One Family: Birth Parents and Foster Parents

The goal of foster care across the country is always the same – reunify the child in care with his or her parents as soon as their home is a safe and stable environment. That’s why the Birth Parent National Network, through the Birth and Foster Parent Partnership, is working to improve relationships between both types of parents.

birth parents and foster parents

According to the Children’s Bureau, of the 250,248 children who left the foster care system in the U.S., 51 percent, or about 127, 626 children, were reunified with their parents in 2016. For those children, the assimilation back into the home of their birth parents was often made easier when foster and birth parents worked as a team.

“It is important that the adults in a child’s life coordinate and cooperate effectively, and nowhere is that more true than in the relationship between birth parents and foster parents,” the Birth and Foster Parent Partnership wrote in their official position statement. “Sometimes the child welfare system creates unnecessary barriers to engaging with each other. We believe that in order to be productive at strengthening families, we must collaborate, and have the support of child welfare professionals to do so.”

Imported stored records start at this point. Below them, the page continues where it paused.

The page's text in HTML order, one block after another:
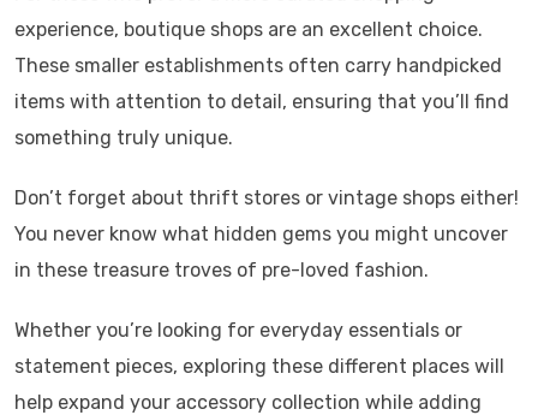
experience, boutique shops are an excellent choice.
These smaller establishments often carry handpicked
items with attention to detail, ensuring that you’ll find
something truly unique.
Don’t forget about thrift stores or vintage shops either!
You never know what hidden gems you might uncover
in these treasure troves of pre-loved fashion.
Whether you’re looking for everyday essentials or
statement pieces, exploring these different places will
help expand your accessory collection while adding
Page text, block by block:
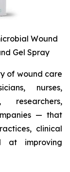
Wound
Gel Spray
of wound care
nurses,
researchers,
— that
clinical
at improving
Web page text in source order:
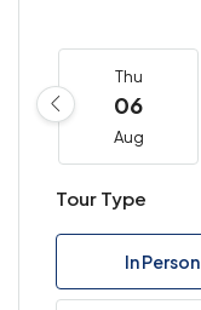
Thu
06
Aug
Tour Type
In Person
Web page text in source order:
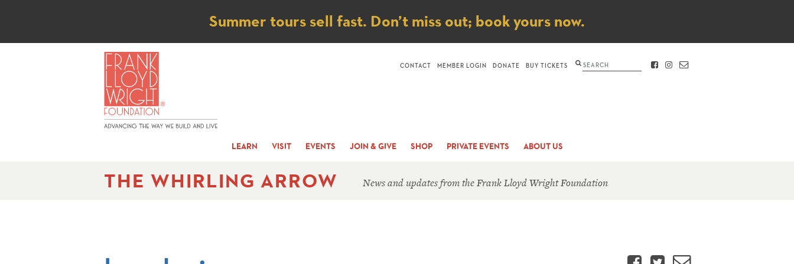
Notice
Summer tours sell fast. Don’t miss out; book yours now.
LEARN VISIT EVENTS JOIN & GIVE SHOP PRIVATE EVENTS ABOUT US
CONTACT MEMBER LOGIN DONATE BUY TICKETS Search FACEBOOK
INSTAGRAM
CONTACT
THE WHIRLING ARROW News and updates from the Frank Lloyd Wright Foundation
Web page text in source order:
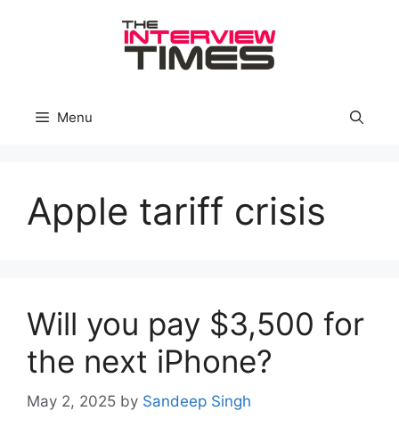
Menu
Apple tariff crisis
Will you pay $3,500 for
the next iPhone?
May 2, 2025 by Sandeep Singh
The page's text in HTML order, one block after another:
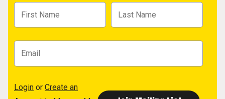
Login or Create an
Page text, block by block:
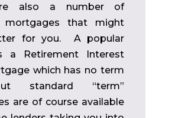
also a number of
mortgages that might
for you. A popular
a Retirement Interest
which has no term
standard “term”
are of course available
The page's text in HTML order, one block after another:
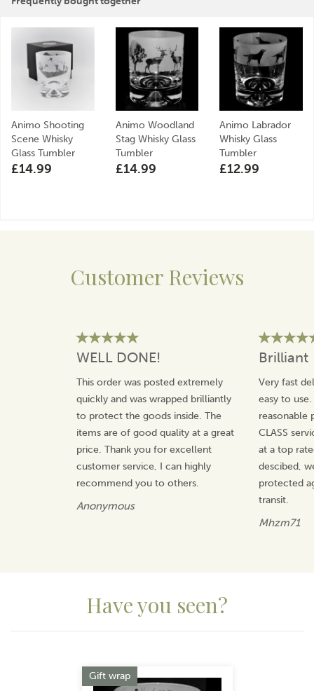
craftsmanship and care, making their products
View more products by Animo Glass
Animo Shooting
Scene Whisky
Glass Tumbler
£14.99
Animo Woodland
Stag Whisky Glass
Tumbler
£14.99
Animo Labrador
Whisky Glass
Tumbler
£12.99
Customer Reviews
WELL DONE!
This order was posted extremely
quickly and was wrapped brilliantly
to protect the goods inside. The
items are of good quality at a great
price. Thank you for excellent
customer service, I can highly
recommend you to others.
Anonymous
Brilliant
Very fast
easy to
reasonable
CLASS
at a top
descibed,
protected
transit.
Mhzm71
Have you seen?
Gift wrap
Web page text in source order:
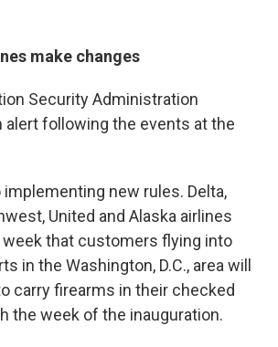
make changes
Security Administration
alert following the events at the
implementing new rules. Delta,
United and Alaska airlines
that customers flying into
in the Washington, D.C., area will
carry firearms in their checked
the week of the inauguration.

Born from The National Alliance for Children’s Trust and Prevention Funds, Casey Family Programs and the Youth Law Center/ Quality Parenting Initiative (QPI), the Birth and Foster Parent Partnership aims to identify strategies to help birth and foster parents work together to facilitate reunification and prevent re-entry into the system. The group also looks to increase recruitment of foster parents willing to work with birth parents.